**Dataset entries**
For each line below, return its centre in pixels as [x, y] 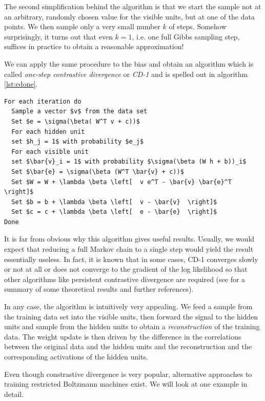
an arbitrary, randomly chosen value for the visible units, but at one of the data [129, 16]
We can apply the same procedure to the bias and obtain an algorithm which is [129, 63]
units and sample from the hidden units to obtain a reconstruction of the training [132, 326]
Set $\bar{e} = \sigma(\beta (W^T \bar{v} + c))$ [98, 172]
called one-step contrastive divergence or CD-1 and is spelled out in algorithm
---
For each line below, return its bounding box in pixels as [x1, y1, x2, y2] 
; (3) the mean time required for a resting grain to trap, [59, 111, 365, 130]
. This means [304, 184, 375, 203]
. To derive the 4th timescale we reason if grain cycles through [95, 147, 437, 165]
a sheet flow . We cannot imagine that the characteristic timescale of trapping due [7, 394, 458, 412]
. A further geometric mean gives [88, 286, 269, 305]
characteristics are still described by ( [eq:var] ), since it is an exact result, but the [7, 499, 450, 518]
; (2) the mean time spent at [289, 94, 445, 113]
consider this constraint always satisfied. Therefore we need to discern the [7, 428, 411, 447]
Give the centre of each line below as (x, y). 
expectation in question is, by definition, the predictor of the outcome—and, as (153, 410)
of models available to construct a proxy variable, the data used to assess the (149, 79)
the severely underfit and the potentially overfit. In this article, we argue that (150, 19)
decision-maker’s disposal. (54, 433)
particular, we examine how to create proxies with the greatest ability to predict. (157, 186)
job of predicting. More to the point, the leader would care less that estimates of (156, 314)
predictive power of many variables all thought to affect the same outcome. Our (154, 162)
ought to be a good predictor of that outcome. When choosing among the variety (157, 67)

**What you are asked to do**
Which part of the entries opens with the line containing "For each line below, return its centre" and closes with the line containing "called one-step contrastive"? Output that part exactly, ends included, pictures excluded.

**Written solution**
For each line below, return its centre in pixels as [x, y] 
an arbitrary, randomly chosen value for the visible units, but at one of the data [129, 16]
We can apply the same procedure to the bias and obtain an algorithm which is [129, 63]
units and sample from the hidden units to obtain a reconstruction of the training [132, 326]
Set $\bar{e} = \sigma(\beta (W^T \bar{v} + c))$ [98, 172]
called one-step contrastive divergence or CD-1 and is spelled out in algorithm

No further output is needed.